> [Exercise directions]
What you return must be an exact copy of the lines in the listing below between the line holding "Equipment Owners Manual" and the line holding "different carriers and", inclusive, and nothing more.

> [Information given]
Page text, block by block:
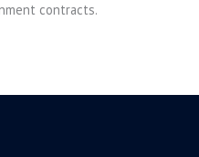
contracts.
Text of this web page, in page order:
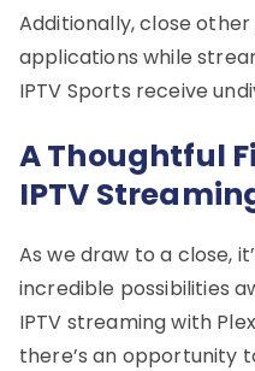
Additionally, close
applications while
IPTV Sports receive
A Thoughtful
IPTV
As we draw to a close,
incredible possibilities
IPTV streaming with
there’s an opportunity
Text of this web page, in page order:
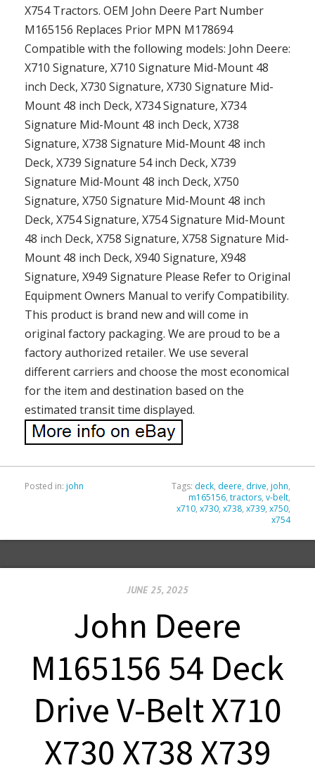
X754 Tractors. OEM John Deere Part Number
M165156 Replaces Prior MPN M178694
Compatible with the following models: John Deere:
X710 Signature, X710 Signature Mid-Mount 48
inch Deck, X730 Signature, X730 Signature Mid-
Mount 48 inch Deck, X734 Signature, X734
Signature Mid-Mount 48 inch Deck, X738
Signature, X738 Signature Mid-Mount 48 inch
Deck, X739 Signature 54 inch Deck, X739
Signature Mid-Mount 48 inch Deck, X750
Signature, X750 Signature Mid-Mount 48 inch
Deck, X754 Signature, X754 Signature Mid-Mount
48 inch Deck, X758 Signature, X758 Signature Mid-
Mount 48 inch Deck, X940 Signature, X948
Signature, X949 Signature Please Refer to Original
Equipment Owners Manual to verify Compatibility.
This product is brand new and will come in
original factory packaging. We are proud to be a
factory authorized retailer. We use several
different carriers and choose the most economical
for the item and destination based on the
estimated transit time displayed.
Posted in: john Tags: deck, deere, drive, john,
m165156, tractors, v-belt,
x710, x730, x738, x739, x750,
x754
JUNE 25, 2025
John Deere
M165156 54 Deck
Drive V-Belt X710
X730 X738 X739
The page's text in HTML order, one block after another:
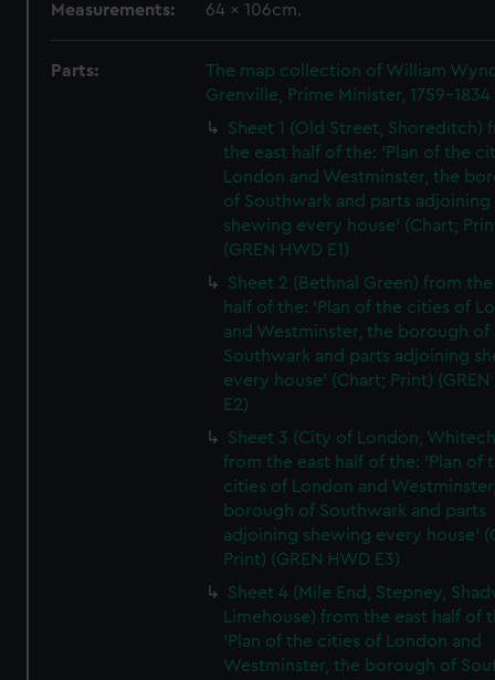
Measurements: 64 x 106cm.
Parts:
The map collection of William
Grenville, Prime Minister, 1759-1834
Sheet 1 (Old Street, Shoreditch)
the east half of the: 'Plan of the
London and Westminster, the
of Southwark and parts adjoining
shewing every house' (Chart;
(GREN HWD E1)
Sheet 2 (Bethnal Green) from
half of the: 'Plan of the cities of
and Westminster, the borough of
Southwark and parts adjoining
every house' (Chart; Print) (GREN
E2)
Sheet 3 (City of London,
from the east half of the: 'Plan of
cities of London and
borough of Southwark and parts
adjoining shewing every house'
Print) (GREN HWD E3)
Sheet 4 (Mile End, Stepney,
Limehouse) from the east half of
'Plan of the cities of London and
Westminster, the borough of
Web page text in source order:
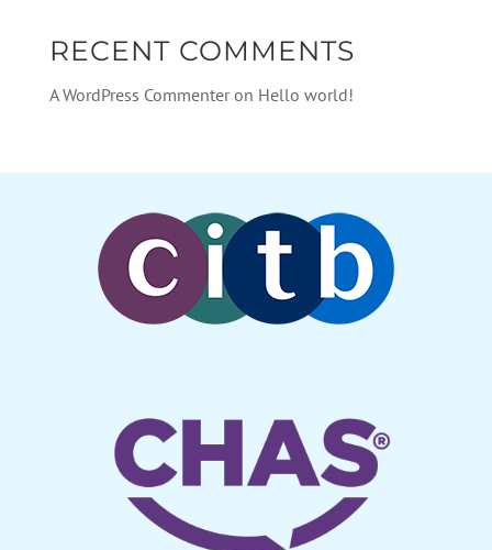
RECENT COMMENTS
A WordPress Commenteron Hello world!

> [Answer area]
Equipment Owners Manual to verify Compatibility.
This product is brand new and will come in
original factory packaging. We are proud to be a
factory authorized retailer. We use several
different carriers and choose the most economical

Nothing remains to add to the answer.